They’re shorter than a college semester, they’re typically self-regulated, and they cover just about every skill, topic, or hobby you can possibly imagine.
SEARCH OPEN JOBS ON THE MUSE! See who’s hiring here, and you can even filter your search by benefits, company size, remote opportunities, and more. Then, sign up for our newsletter and we’ll deliver advice on landing the job right to you.
But with this luxury comes great responsibility—mainly, the task of finding a site that works best for you. Have no fear, we’ve done all the hard work for you and compiled the ultimate list of resources that offer quality classes for cheap—or free!—right here on the internet.
Now all you have to do is sign up!
ALISON has a large range of free, comprehensive classes on technology, languages, science, financial literacy, personal and soft skills, entrepreneurship, and then some. It targets all kinds of learners, from professionals and managers to teachers and freelancers. You can also search by the career you have or would like to have to find the courses most useful to you.
Udemy has plenty to offer for the learner on a budget, from completely free courses taught by experts, professors, entrepreneurs, and professionals, to frequent discounts and specials on its paid classes. In addition to classes in tech, business, design, and marketing, you can also explore options in productivity, health, hobbies, lifestyle, and the arts.
If you want to take college-caliber courses without the high cost of college tuition, Coursera is the best stop. This website offers amazing classes in all kinds of fields—from professional development and job skills to psychology, history, and literature. And they’re all created and taught by professors at top institutions nationally and across the globe, including Princeton, Johns Hopkins, Stanford, and plenty more. Coursera gives you the ability to audit thousands of classes for free or take the full class and earn a certificate starting at $29. If you want to earn one of their “specializations” or “professional certificates” you can do so for less than $50 a month.
Just like Coursera, edX offers anyone, anywhere the chance to take university classes in various departments—and get certified. Also like Coursera, auditing most classes is free, but to earn a certificate and complete assignments, it’s going to cost a bit more ($50 to $300). Some of edX’s big partners include Harvard, Berkeley, Dartmouth, Georgetown, and the University of Chicago.

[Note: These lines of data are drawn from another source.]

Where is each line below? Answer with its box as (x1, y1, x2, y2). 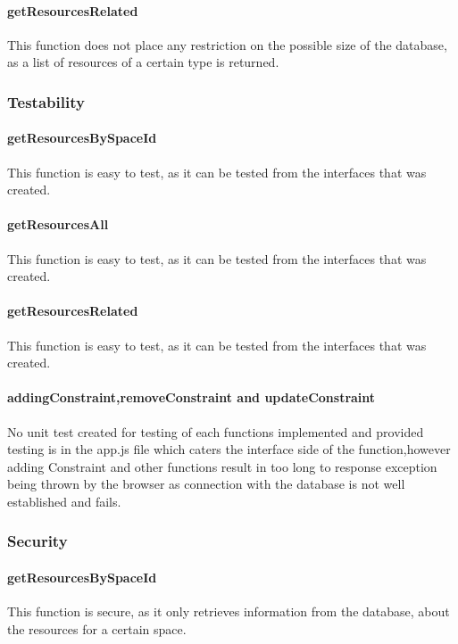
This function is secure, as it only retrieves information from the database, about (7, 602, 450, 621)
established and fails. (7, 491, 121, 510)
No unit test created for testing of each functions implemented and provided (7, 422, 424, 441)
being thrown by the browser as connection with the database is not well (7, 475, 405, 493)
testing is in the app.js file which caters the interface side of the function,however (7, 440, 451, 458)
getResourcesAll (7, 215, 109, 234)
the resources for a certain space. (7, 619, 187, 638)
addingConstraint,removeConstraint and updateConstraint (7, 388, 376, 407)
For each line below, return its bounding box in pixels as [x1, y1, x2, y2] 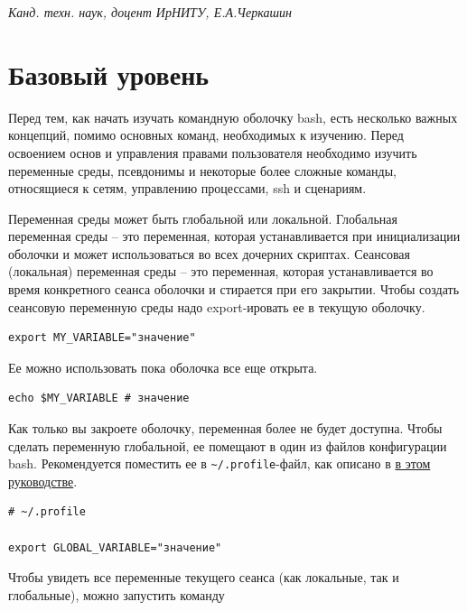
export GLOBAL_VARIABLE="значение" [8, 541, 222, 554]
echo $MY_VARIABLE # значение [8, 392, 190, 405]
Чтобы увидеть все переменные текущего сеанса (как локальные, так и [8, 568, 399, 587]
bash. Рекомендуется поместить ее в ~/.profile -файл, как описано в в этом [8, 454, 431, 473]
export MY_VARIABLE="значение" [8, 331, 196, 345]
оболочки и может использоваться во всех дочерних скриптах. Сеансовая [8, 244, 411, 263]
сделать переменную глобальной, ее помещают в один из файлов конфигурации [8, 436, 447, 455]
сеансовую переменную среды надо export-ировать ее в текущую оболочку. [8, 297, 425, 316]

Udacity focuses on software development, offering free courses in programming, data science, web development, and other areas of tech like product management, marketing, and cybersecurity. The website also offers a nanodegree program for individuals who want to master a skill set or pursue a full-time career in tech—albeit for a higher price.
By subscribing to LinkedIn Learning, you’ll have access to thousands of courses in business, design, art, education, and tech as well as career and personal development. You can display completed certificates right on your LinkedIn profile and gain insight into what others in your network are learning. Plus LinkedIn Learning offers a free one-month trial so you can test the waters!
As a coding bootcamp and technical education provider, General Assembly offers both online and in-person classes as well as full-time and part-time options. But these options are a bit pricey. What earns General Assembly a spot on this list is its free workshops—that give you an intro to topics like digital marketing, software engineering, data science and analytics, and design—and Dash, a free basic coding class, all of which can give you a taste of new skills before you commit to a longer course.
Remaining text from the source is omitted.